Hibel: As we normally do each month, we like to ask our guest a few questions related to careers in higher education. What would be your advice to someone who is considering working in the area of accreditation either in the for-profit or nonprofit educational sector?
Kinser: Accreditation relies mostly on volunteers to do its work, so the number of paid jobs in the field is relatively small. But it is vitally important work and is necessary to maintain the vitality and independence that are the hallmarks of American higher education. Most people in higher education, however, know almost nothing about it, and really have little idea of how it works. So I would say that anyone who is considering a career in higher education also should learn about the accreditation process for the colleges and universities they may be working in. They should be willing to volunteer to serve on institutional self-study committees and participate on site visit teams, if asked. The standards for any accreditation agency are posted on their website, and the Council for Higher Education Accreditation (www.chea.org) also has a lot of useful information.
Hibel: Again, looking at a career in higher education, how do you think the changing accreditation standards could affect a career path in this industry?
Kinser: There are two things going on now that are affecting accreditation. One we haven’t mentioned yet, and that is the international involvement of accreditation agencies. We have more and more institutions opening branch campuses or getting involved in education with overseas partners, and accreditation agencies are deeply involved in making sure these efforts are done with attention to quality. Also, foreign institutions and even some foreign governments are looking to the U.S. quality assurance system as a world standard that further expands the global reach of accreditation.

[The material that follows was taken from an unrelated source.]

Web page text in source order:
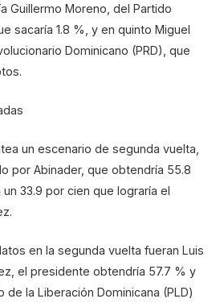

The second thing is what we have been mostly talking about in this chat: the domestic regulatory process and the ongoing debate about how accreditation agencies continue as key gatekeepers for access to federal aid. Just because the agencies are non-governmental doesn’t mean that they have no obligation to respond to government concerns. It is possible, too, that an agency will decide it no longer wants to be involved in student aid access. That would be a game-changer if it happens. Think of the bureaucracy that would have to be created if the federal government were to take over the oversight role from even one accreditation agency. So as much as accreditation is criticized for its oversight role, we really have no other alternative in this country right now. But because the regulatory structure is in flux, so is accreditation. And higher education itself is changing, both here and around the world, so accreditation has to remain adaptable in an uncertain new landscape.